Almost too quietly for him to hear, she asked him, "Once I met you, before we were a real couple, was there anyone else? I don't remember…"
She felt him wind up, the same way he had when she had asked him about knowing her name. She was also aware that he was struggling to regulate his breathing before he spoke. "I don't know, Sarah. You were well aware of my…exploits, unfortunately. I wasn't that…discrete and I probably hurt you back then. You were never as forthcoming. We weren't together together for three years. That's a long time." He thought about Shaw, that unbelievably awkward exchange, never asking her directly because he didn't want to know, couldn't stand the pictures that would leave in his mind. All the while knowing she had those, more than one set, with him.
"I don't remember anything like that," she murmured. Telling him something like that, even if she did remember, wasn't the same as talking about the past before she knew him. It was like rubbing salt in a wound. And though it sounded like he had perhaps done that to her, she wouldn't, couldn't ever, do that to him now.
She felt his hands, threading into her hair, massaging her scalp, sending shivers down her skin until she felt the urge to stretch, curling into him as she did so. On the edge of sleep, her mind was already running, filled with a vision.
She was packed, ready to go, everything she needed laying on the bed. The phone rang…she moved…another phone rang. She knew who was on the other end of each…holding the vibrating cell phone in her hand, seeing his picture, unable to set it down, even as she heard the bedside phone ring and ring incessantly. She couldn't answer either one, paralyzed with indecision. The analog phone's ring dug under her skin, irritating. She wanted it to stop, to just be in silent thought. If she answered it, it would be quiet. But she couldn't answer it, because she didn't know what to say. She couldn't answer the cell phone in her hand, knowing he would hear the other phone in the background. She let them both ring into oblivion, until they both stopped. It was then that she understood–doing nothing in that moment had been a passive way to choose Chuck, without having to say anything out loud.
She chose him–even though she couldn't ever have him. That agonizing truth had kept her up until the wee hours of the morning, crumpled uncomfortably in her bed, her things still beside her on the bed, her makeup still on, smeared all over her sheets, making her eyes burn and fill with grit. She had taken that out on Chuck later, harshly and unfairly, blaming him for her own inability to leave him. No matter what, or when, or anything else–the one thing she had never been able to do was stay away from him.

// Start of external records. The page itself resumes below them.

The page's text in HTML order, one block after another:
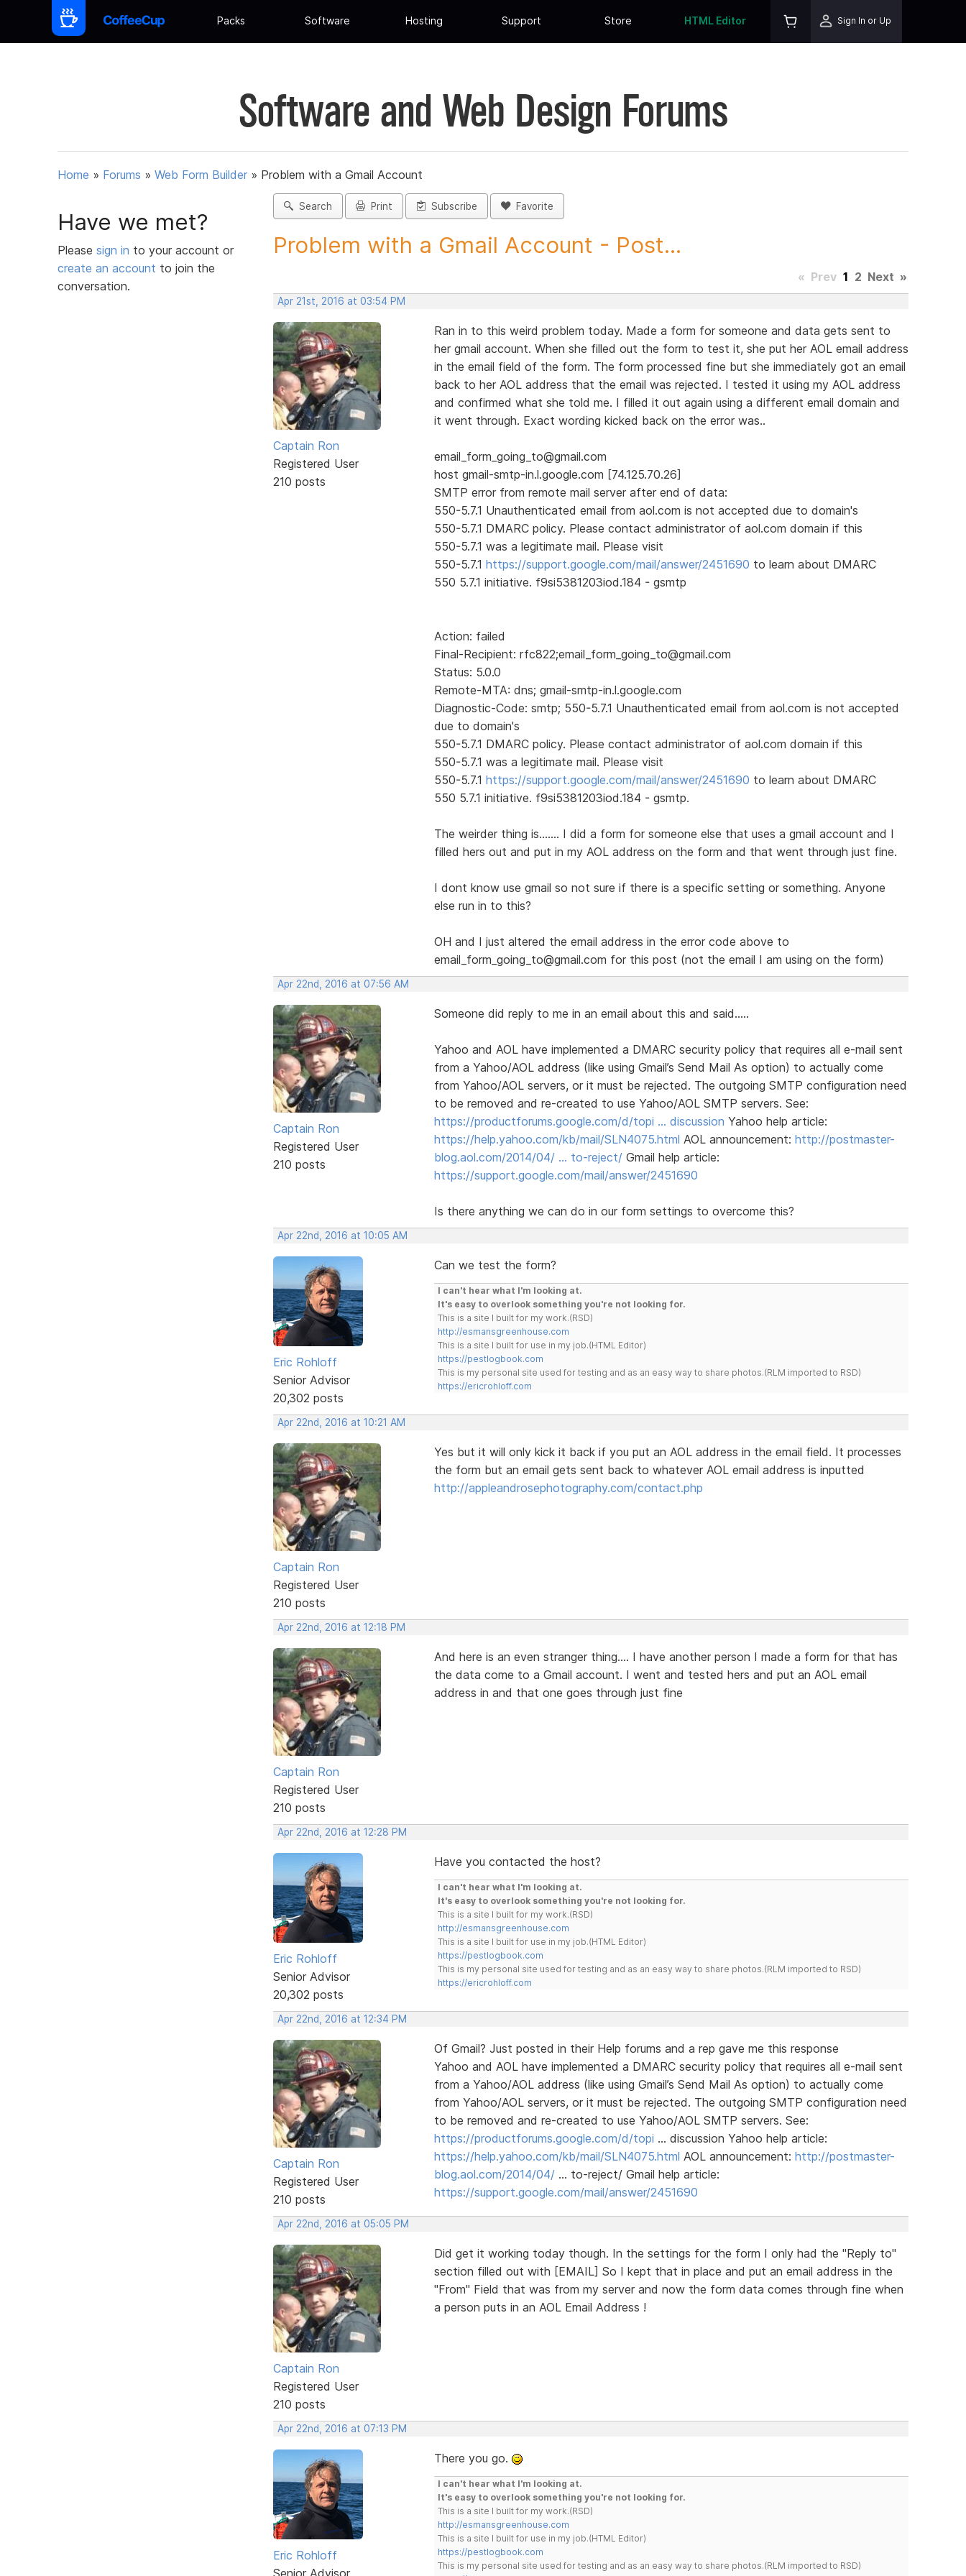
Packs Software Hosting Support Store HTML Editor Sign In or Up
Software and Web Design Forums
Home » Forums » Web Form Builder » Problem with a Gmail Account
Have we met?
Please sign in to your account or
create an account to join the
conversation.
Search Print Subscribe Favorite
Problem with a Gmail Account - Post...
« Prev 1 2 Next »
Apr 21st, 2016 at 03:54 PM
Captain Ron
Registered User
210 posts
Ran in to this weird problem today. Made a form for someone and data gets sent to
her gmail account. When she filled out the form to test it, she put her AOL email address
in the email field of the form. The form processed fine but she immediately got an email
back to her AOL address that the email was rejected. I tested it using my AOL address
and confirmed what she told me. I filled it out again using a different email domain and
it went through. Exact wording kicked back on the error was..
email_form_going_to@gmail.com
host gmail-smtp-in.l.google.com [74.125.70.26]
SMTP error from remote mail server after end of data:
550-5.7.1 Unauthenticated email from aol.com is not accepted due to domain's
550-5.7.1 DMARC policy. Please contact administrator of aol.com domain if this
550-5.7.1 was a legitimate mail. Please visit
550-5.7.1 https://support.google.com/mail/answer/2451690 to learn about DMARC
550 5.7.1 initiative. f9si5381203iod.184 - gsmtp
Action: failed
Final-Recipient: rfc822;email_form_going_to@gmail.com
Status: 5.0.0
Remote-MTA: dns; gmail-smtp-in.l.google.com
Diagnostic-Code: smtp; 550-5.7.1 Unauthenticated email from aol.com is not accepted
due to domain's
550-5.7.1 DMARC policy. Please contact administrator of aol.com domain if this
550-5.7.1 was a legitimate mail. Please visit
550-5.7.1 https://support.google.com/mail/answer/2451690 to learn about DMARC
550 5.7.1 initiative. f9si5381203iod.184 - gsmtp.
The weirder thing is....... I did a form for someone else that uses a gmail account and I
filled hers out and put in my AOL address on the form and that went through just fine.
I dont know use gmail so not sure if there is a specific setting or something. Anyone
else run in to this?
OH and I just altered the email address in the error code above to
email_form_going_to@gmail.com for this post (not the email I am using on the form)
Apr 22nd, 2016 at 07:56 AM
Captain Ron
Registered User
210 posts
Someone did reply to me in an email about this and said.....
Yahoo and AOL have implemented a DMARC security policy that requires all e-mail sent
from a Yahoo/AOL address (like using Gmail’s Send Mail As option) to actually come
from Yahoo/AOL servers, or it must be rejected. The outgoing SMTP configuration need
to be removed and re-created to use Yahoo/AOL SMTP servers. See:
https://productforums.google.com/d/topi … discussion Yahoo help article:
https://help.yahoo.com/kb/mail/SLN4075.html AOL announcement: http://postmaster-
blog.aol.com/2014/04/ … to-reject/Gmail help article:
https://support.google.com/mail/answer/2451690
Is there anything we can do in our form settings to overcome this?
Apr 22nd, 2016 at 10:05 AM
Eric Rohloff
Senior Advisor
20,302 posts
Can we test the form?
I can't hear what I'm looking at.
It's easy to overlook something you're not looking for.
This is a site I built for my work.(RSD)
http://esmansgreenhouse.com
This is a site I built for use in my job.(HTML Editor)
https://pestlogbook.com
This is my personal site used for testing and as an easy way to share photos.(RLM imported to RSD)
https://ericrohloff.com
Apr 22nd, 2016 at 10:21 AM
Captain Ron
Registered User
210 posts
Yes but it will only kick it back if you put an AOL address in the email field. It processes
the form but an email gets sent back to whatever AOL email address is inputted
http://appleandrosephotography.com/contact.php
Apr 22nd, 2016 at 12:18 PM
Captain Ron
Registered User
210 posts
And here is an even stranger thing.... I have another person I made a form for that has
the data come to a Gmail account. I went and tested hers and put an AOL email
address in and that one goes through just fine
Apr 22nd, 2016 at 12:28 PM
Eric Rohloff
Senior Advisor
20,302 posts
Have you contacted the host?
I can't hear what I'm looking at.
It's easy to overlook something you're not looking for.
This is a site I built for my work.(RSD)
http://esmansgreenhouse.com
This is a site I built for use in my job.(HTML Editor)
https://pestlogbook.com
This is my personal site used for testing and as an easy way to share photos.(RLM imported to RSD)
https://ericrohloff.com
Apr 22nd, 2016 at 12:34 PM
Captain Ron
Registered User
210 posts
Of Gmail? Just posted in their Help forums and a rep gave me this response
Yahoo and AOL have implemented a DMARC security policy that requires all e-mail sent
from a Yahoo/AOL address (like using Gmail’s Send Mail As option) to actually come
from Yahoo/AOL servers, or it must be rejected. The outgoing SMTP configuration need
to be removed and re-created to use Yahoo/AOL SMTP servers. See:
https://productforums.google.com/d/topi … discussion Yahoo help article:
https://help.yahoo.com/kb/mail/SLN4075.html AOL announcement: http://postmaster-
blog.aol.com/2014/04/… to-reject/ Gmail help article:
https://support.google.com/mail/answer/2451690
Apr 22nd, 2016 at 05:05 PM
Captain Ron
Registered User
210 posts
Did get it working today though. In the settings for the form I only had the "Reply to"
section filled out with [EMAIL] So I kept that in place and put an email address in the
"From" Field that was from my server and now the form data comes through fine when
a person puts in an AOL Email Address !
Apr 22nd, 2016 at 07:13 PM
Eric Rohloff
Senior Advisor
There you go.
I can't hear what I'm looking at.
It's easy to overlook something you're not looking for.
This is a site I built for my work.(RSD)
http://esmansgreenhouse.com
This is a site I built for use in my job.(HTML Editor)
https://pestlogbook.com
This is my personal site used for testing and as an easy way to share photos.(RLM imported to RSD)
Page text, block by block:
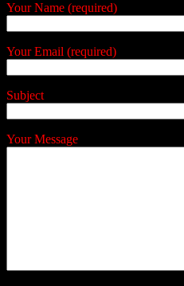
Your Name (required)
Your Email (required)
Subject
Your Message
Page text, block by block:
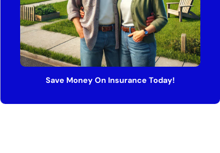
Save Money On Insurance Today!
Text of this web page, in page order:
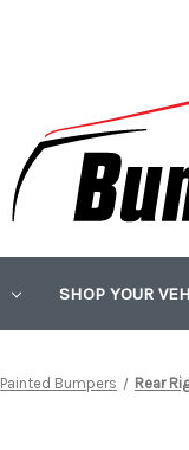
SHOP YOUR
Painted Bumpers Rear
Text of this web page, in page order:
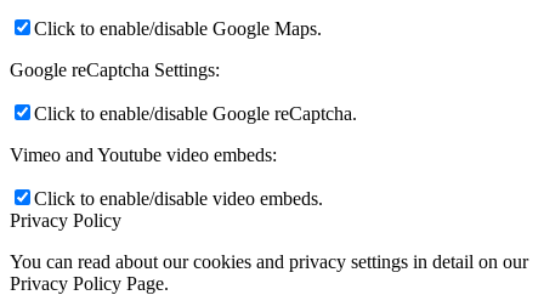
Click to enable/disable Google Maps.
Google reCaptcha Settings:
Click to enable/disable Google reCaptcha.
Vimeo and Youtube video embeds:
Click to enable/disable video embeds.
Privacy Policy
You can read about our cookies and privacy settings in detail on our
Privacy Policy Page.

"Omaha…when Bryce was leaving," she mumbled, half asleep, but still talking. "You asked Casey if that was code. It was, because of that past I told you about. I stayed…for you. Not my job. You. I never told you so, but it was for you."
He knew that. Not at the time, no. With Sarah, everything had always been a puzzle he'd had to solve anachronistically. But he did know, now. "Thank God," he whispered, his last thought before he fell asleep, enfolded inside a soft cloud of her perfume.